Задумалась. И вправду, что делать? У мамы тогда надежда была, что все устроится. Она получала письма, в которых папа объяснялся в любви и обещал приехать за ней. Так и писал, верь мне, жди! Я читала, мамочка показывала. А ей, оказывается, непросто было, в животе я уже сидела! И бабушку жалко.

– Останусь. Не надо телеграфировать. Я правая, мне боятся нечего. Только надо с Ингой встретиться, узнать, что с ним происходит.

Ингмар

– По поселку ползут слухи, что ты был вчера с Кирой, – тетка смотрела мне в глаза, выискивая ответную реакцию на слова.

– Я был, но…

– Одни говорят, что ты ее изнасиловал, другие опровергают…

– Хоть кто-то умный!

– Другие опровергают, уверяя, что она спровоцировала тебя неподобающим поведением.

– Скажи, Марта, ты сама веришь этому?

Она, конечно, не верила. Опустила глаза и почти шепотом произнесла:

– Кто-то вымазал дегтем дверь Киры.

Задохнулся от несправедливости.

– Сейчас я должен быть с ней! Отпусти меня!

– Ты не понимаешь, в каком положении оказался! Иван верит, что они покрывают тебя, пытается убедить написать заявление в милицию! Говорит, есть улики! Видишь, до чего дошло? Обвиняют не разобравшись! Правильно отец решил увезти тебя.

– Марта, прошу, сходи к ней! Объяснись, успокой.

– Ингмар, забудь! Ты скоро уедешь, сплетни утихнут. А сейчас ни шагу за дверь. Не зли отца.

Застонал от бессилия. Ну как не понимает! Не смогу забыть. Я… люблю Киру! От осознания этого, в голове прояснилось и пришло очевидное решение. Надо бороться!

 

Глава 6

Кто уверен в себе, тому чуждо чувство страха.

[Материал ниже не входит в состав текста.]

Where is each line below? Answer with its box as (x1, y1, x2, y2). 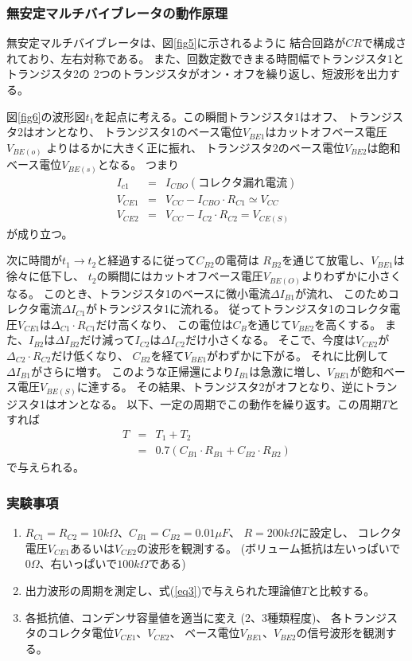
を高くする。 (314, 315, 382, 332)
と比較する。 (308, 581, 375, 598)
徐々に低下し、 (6, 268, 84, 284)
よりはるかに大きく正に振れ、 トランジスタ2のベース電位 (46, 139, 344, 155)
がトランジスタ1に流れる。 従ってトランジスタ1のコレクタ (86, 300, 390, 317)
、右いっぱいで (39, 555, 118, 572)
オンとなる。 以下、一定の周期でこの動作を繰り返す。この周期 (56, 395, 382, 412)
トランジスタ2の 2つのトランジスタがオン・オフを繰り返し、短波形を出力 (6, 65, 389, 82)
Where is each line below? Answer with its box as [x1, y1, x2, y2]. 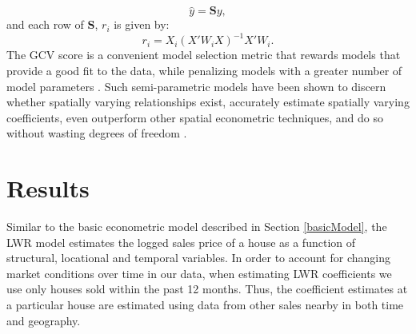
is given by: [114, 16, 170, 33]
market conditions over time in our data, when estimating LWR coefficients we [6, 264, 392, 281]
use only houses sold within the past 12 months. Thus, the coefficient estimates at [6, 280, 408, 297]
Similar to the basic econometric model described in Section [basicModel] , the [6, 218, 387, 234]
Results [6, 172, 90, 205]
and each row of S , [6, 16, 98, 33]
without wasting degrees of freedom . [6, 125, 187, 141]
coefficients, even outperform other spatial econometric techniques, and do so [6, 109, 383, 125]
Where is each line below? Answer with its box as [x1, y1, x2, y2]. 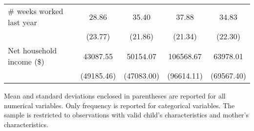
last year [8, 16, 37, 28]
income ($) [8, 56, 44, 67]
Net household [8, 45, 57, 56]
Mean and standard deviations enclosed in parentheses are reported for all [4, 91, 226, 100]
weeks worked [17, 5, 63, 16]
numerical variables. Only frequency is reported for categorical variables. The [4, 100, 235, 110]
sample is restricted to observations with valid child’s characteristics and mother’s [4, 110, 249, 120]
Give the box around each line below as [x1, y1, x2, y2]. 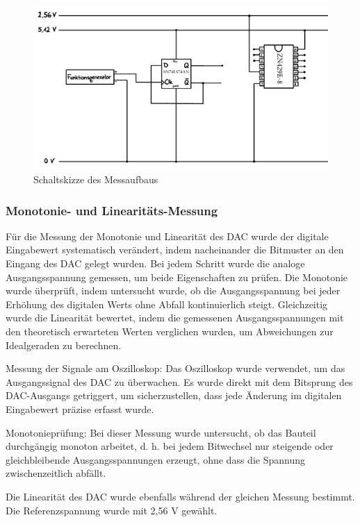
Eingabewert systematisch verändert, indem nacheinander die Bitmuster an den [6, 242, 344, 257]
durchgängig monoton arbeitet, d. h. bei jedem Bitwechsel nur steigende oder [6, 439, 334, 453]
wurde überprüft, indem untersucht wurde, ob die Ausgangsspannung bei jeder [6, 283, 341, 298]
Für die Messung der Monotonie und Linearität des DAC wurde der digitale [6, 228, 329, 243]
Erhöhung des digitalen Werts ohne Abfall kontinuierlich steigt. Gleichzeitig [6, 296, 328, 311]
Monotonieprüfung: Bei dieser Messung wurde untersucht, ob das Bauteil [6, 425, 316, 439]
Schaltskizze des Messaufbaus [33, 172, 158, 187]
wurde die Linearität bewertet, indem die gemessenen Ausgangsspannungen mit [6, 310, 344, 325]
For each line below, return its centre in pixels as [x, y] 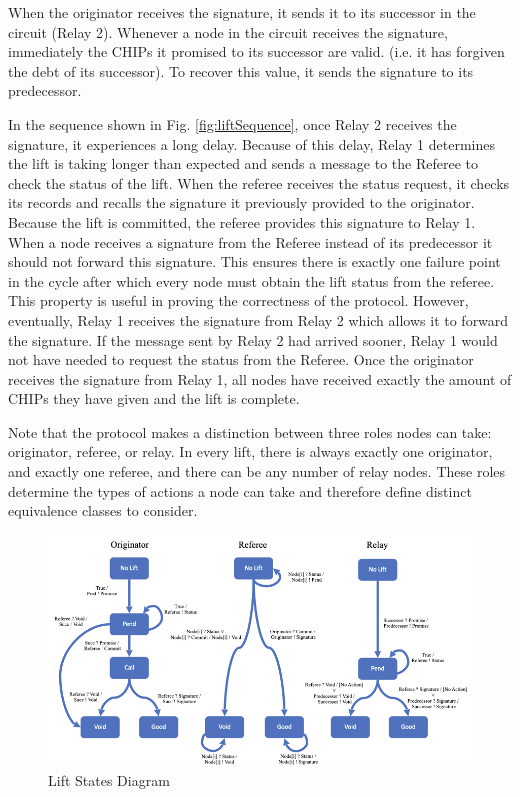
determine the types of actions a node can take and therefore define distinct [240, 490]
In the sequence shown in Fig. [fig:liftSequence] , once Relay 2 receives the [232, 123]
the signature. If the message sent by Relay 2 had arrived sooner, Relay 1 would [253, 339]
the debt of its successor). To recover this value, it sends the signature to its [241, 70]
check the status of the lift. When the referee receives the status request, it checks [259, 182]
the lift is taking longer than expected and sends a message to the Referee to [243, 163]
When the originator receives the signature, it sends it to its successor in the [242, 12]
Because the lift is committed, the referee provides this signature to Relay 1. [242, 221]
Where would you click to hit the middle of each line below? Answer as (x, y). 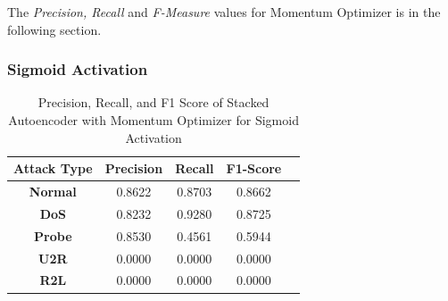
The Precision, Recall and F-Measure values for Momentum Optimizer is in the (224, 12)
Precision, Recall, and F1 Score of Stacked (153, 102)
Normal (53, 192)
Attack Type (53, 168)
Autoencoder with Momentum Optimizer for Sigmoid (153, 120)
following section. (54, 29)

А так как предающийся печали испытывает также страх,

то отсюда следует, что храбрость с печалью несовместима.

Цицерон Марк Туллий

Кира

– Ба, а что будем делать с дверью?

– Соскребать сейчас бесполезно, опять намажут. Поэтому простыню наброшу. Днем не подойдут, побоятся – я с лопатой у двери встану. А до ночи что-нибудь придумаем. Ну, что Кирюха? Повоюем?

– Повоюем!

После чашки чая, которую выпила с удовольствием из-за поднявшегося настроения, пошла выбирать одежду.

– Ты куда собралась? – ба внимательно следила, как я вытаскиваю из шифоньера сатиновые штаны и майку.

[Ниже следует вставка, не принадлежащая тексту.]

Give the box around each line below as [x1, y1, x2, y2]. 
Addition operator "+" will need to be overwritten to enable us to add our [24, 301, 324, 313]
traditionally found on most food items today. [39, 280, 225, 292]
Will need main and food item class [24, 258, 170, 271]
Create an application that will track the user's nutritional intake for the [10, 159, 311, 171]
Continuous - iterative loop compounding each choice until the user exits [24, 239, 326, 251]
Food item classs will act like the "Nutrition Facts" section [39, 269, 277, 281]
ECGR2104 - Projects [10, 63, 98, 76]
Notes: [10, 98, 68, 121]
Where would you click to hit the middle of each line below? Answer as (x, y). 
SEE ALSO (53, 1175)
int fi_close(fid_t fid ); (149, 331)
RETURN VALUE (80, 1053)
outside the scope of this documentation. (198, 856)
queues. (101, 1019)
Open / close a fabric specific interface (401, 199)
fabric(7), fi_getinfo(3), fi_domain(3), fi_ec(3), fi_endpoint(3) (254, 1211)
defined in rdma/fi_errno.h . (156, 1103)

– К Инге схожу. Видишь, специально шаровары надеваю, чтобы удобнее было по заборам лазить. Беднягу закрыли, наверное. Иначе давно бы здесь был. Я его с детства знаю.

– А теперь взрослая, что ли? – усмехнулась бабуля, помогая заправить майку.

– Теперь взрослая. Со вчерашнего дня, – прыгая на одной ноге, сообщила ей, – Куда подевался второй? Не видела?

Ба подпихнула ногой сандалик.

Скрутив косы в тугую баранку, нацепила панаму.

– Хороша!- протянула бабушка, – Ты действительно на войну собралась?

– Ага! Ну, раз ты лопату себе оставляешь, можно я ухват возьму? – с удовольствием посмотрела, как у нее открылся от удивления рот.

Прошла на кухню, подцепила ухват, потрясла им, как копьем, и двинулась к выходу. Оглянувшись на застывшую бабулю, подмигнула и открыла настежь дверь.

– Ну, кто смелый! Подходи!

Ингмар

Тетка была гренадерского роста. В нашей семье все немаленькие. Порода такая. Викинги! Поэтому, улучив минуту, когда Марта вышла во двор покормить кур, проскользнул в ее комнату. Не знаю, здравая эта мысль или нет, но попробовать стоит.

– Так и знала, что тебя не удержать. Смотри, будет отец меня пытать, скажу, что ничего не видела.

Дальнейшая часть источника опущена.